United States District Court, E.D. Wisconsin

August 7, 2017

DEBRADRE D. JACKSON, Petitioner,
v.
PAUL S. KEMPER, Respondent.

          ORDER GRANTING MOTION FOR LEAVE TO PROCEED WITHOUT PREPAYMENT OF THE FILING FEE (DKT. NO. 2) AND SCREENING PETITION (DKT. NO. 1).

          HON. PAMELA PEPPER UNITED STATES DISTRICT JUDGE.

         Debradre D. Jackson filed a pro se petition for a writ of habeas corpus pursuant to 28 U.S.C. §2254. Dkt. No. 1. He also filed a motion for leave to proceed without prepayment of the filing fee, along with his prisoner trust fund account statement. Dkt. Nos. 2, 5.

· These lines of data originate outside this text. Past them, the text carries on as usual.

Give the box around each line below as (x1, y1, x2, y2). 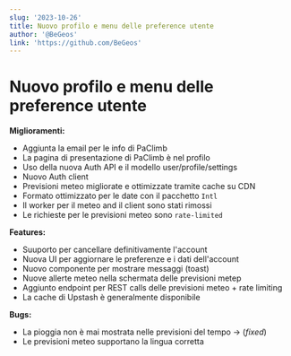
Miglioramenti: (9, 126, 65, 136)
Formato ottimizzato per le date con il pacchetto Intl (21, 190, 218, 202)
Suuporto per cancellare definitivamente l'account (21, 244, 208, 256)
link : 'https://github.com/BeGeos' (9, 38, 142, 48)
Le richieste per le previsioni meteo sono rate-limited (21, 210, 223, 221)
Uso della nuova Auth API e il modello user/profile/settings (21, 162, 238, 173)
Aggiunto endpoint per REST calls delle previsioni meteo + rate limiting (21, 282, 283, 293)
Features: (9, 227, 47, 238)

         I. Motion for Leave to Proceed Without Prepaying the Filing Fee

         Under 28 U.S.C. §1915, an indigent litigant may file a petition for habeas corpus relief without paying the required costs and fees if he files an affidavit stating that he does not have the ability “to pay such fees or give security therefor, ” and stating “the nature of the action, defense or appeal and affiant's belief that the person is entitled to redress.” 28 U.S.C. §1915(a)(1). Because the filing fee for a petition for habeas corpus is only $5.00, [1] it is rare for this court to conclude that a petitioner does not have sufficient income or assets to pay the fee.

         In this case, the petitioner's trust account activity statement shows that, as of March 30, 2017, he had a balance of $0.00. Dkt. No. 5 at 3. His average monthly balance also was $0.00. Id. Consequently, it does not appear that he can pay the filing fee. The court will grant the petition to proceed without prepayment of fees and costs. Dkt. No. 2.

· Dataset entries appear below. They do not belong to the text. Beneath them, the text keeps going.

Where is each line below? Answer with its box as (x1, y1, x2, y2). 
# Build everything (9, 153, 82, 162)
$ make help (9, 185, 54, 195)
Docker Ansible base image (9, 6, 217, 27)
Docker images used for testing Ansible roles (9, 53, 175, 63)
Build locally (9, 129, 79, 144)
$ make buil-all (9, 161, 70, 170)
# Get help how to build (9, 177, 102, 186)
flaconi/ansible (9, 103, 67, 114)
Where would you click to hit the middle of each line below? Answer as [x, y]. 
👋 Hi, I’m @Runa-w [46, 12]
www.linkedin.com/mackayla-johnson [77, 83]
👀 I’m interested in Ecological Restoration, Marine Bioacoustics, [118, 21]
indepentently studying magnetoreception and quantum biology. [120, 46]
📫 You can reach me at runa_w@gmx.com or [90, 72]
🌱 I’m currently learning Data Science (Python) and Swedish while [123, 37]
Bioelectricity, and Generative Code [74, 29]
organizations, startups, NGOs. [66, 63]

         II. Screening the Petition

         A. Facts

         On December 10, 2014, the petitioner was convicted in Milwaukee County Circuit Court of substantial battery, repeat offender. Dkt. No. 1 at 2. The circuit court sentenced him to three years of initial confinement and two years of extended supervision, for a total sentence of five years. Id. The Wisconsin Court of Appeals affirmed his conviction, and the Wisconsin Supreme Court denied his petition for review. Id. at 3. He also pursued a post-conviction motion under Wis.Stat. §974.06, which the circuit court denied on November 28, 2016. Id. at 4.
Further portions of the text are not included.